María, el rostro femenino de Dios
Sagrado Femenino
María, el rostro femenino de Dios
Martes, 13 de mayo de 2025
El Padre Richard reconoce en María el símbolo o arquetipo femenino de la presencia divina en la creación: [5]
Aunque Jesús era hombre, Cristo trasciende el género, por lo que es de esperar que la Tradición Cristiana haya encontrado formas femeninas, consciente o inconscientemente, para simbolizar la plena encarnación divina y dar a Dios un carácter más femenino —como suele hacer la propia Biblia.

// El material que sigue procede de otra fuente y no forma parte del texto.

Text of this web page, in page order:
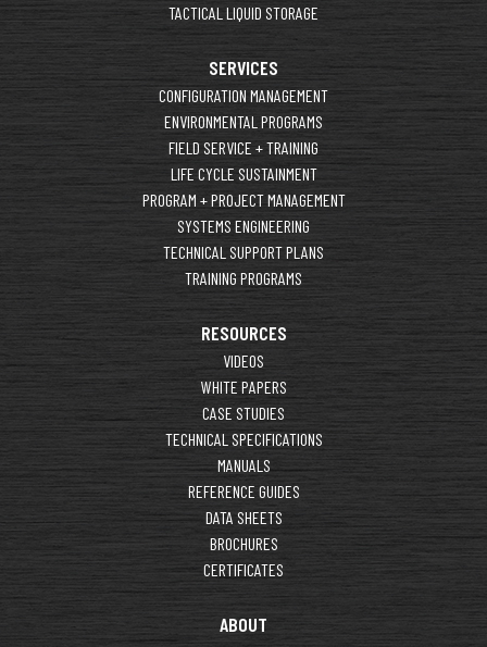
TACTICAL LIQUID STORAGE
SERVICES
CONFIGURATION MANAGEMENT
ENVIRONMENTAL PROGRAMS
FIELD SERVICE + TRAINING
LIFE CYCLE SUSTAINMENT
PROGRAM + PROJECT MANAGEMENT
SYSTEMS ENGINEERING
TECHNICAL SUPPORT PLANS
TRAINING PROGRAMS
RESOURCES
VIDEOS
WHITE PAPERS
CASE STUDIES
TECHNICAL SPECIFICATIONS
MANUALS
REFERENCE GUIDES
DATA SHEETS
BROCHURES
CERTIFICATES
ABOUT

¿Por qué el cristianismo, tanto en Oriente como en Occidente, se enamoró perdidamente de esta mujer aparentemente común, María, que es una figura menor en el Nuevo Testamento? Le dimos nombres como Theotokos, Madre de Dios, Reina del Cielo, Notre Dame, la Virgen de esto o aquello, Nuestra Señora, Nuestra Señora de los Dolores, Nuestra Señora del Perpetuo Socorro y Nuestra Señora de casi todos los pueblos y santuarios de Europa. Claramente, no se trata solo de una mujer, sino del símbolo esencial —o, tomando prestada la terminología de Carl Jung, un «arquetipo»—, una imagen que encierra una multitud de significados que no pueden comunicarse lógicamente, sino que se arraigan en nuestro inconsciente colectivo.
En la imaginación mítica, creo que María simboliza intuitivamente la primera encarnación —o la Madre Tierra, si me lo permiten—. (No digo que María sea la primera encarnación, solo que se convirtió en su arquetipo y símbolo natural, especialmente en el arte). Creo que María es el principal arquetipo femenino del misterio de Cristo. Este arquetipo ya se había manifestado como Sofía o la Santa Sabiduría (véanse Proverbios 8:1-3; Sabiduría 7:7-14), y de nuevo en el Apocalipsis (12:1-17) en el símbolo cósmico de «la mujer vestida del sol y de pie sobre la luna». Ni Sofía ni la mujer del Apocalipsis son precisamente María de Nazaret; sin embargo, en muchos sentidos, ambas lo son — y cada una amplía nuestra comprensión de la divinidad femenina.
Jung creía que los humanos producen en el arte las imágenes internas que el alma necesita para verse a sí misma y permitir su propia transformación. Intenten contar cuántas pinturas en museos de arte, iglesias y hogares muestran a una mujer maravillosamente vestida ofreciendo para su admiración —y la de ella— un bebé a menudo desnudo. ¿Qué dice la ubicuidad de esta imagen a nivel del alma? Creo que se parece a esto:
La primera encarnación (creación) está simbolizada por Sofía Encarnada, una María hermosa, femenina, multicolor y elegante.
Ella invariablemente nos ofrece a Jesús, Dios encarnado en la vulnerabilidad y la desnudez.
María se convirtió en el símbolo de la primera encarnación universal.
Luego nos transmite la segunda encarnación, permaneciendo en un segundo plano; el enfoque siempre está en el niño.
La Madre Tierra presenta al Hijo Espiritual, las dos primeras etapas de la encarnación.
Receptividad Femenina, transmitiendo el fruto de su sí.
Y nos invita a ofrecer nuestro propio sí.
5 Adaptado de Richard Rohr, The Universal Christ: How a Forgotten Reality Can Change Everything We See, Hope for, and Believe (Convergent, 2019, 2021), 122–124.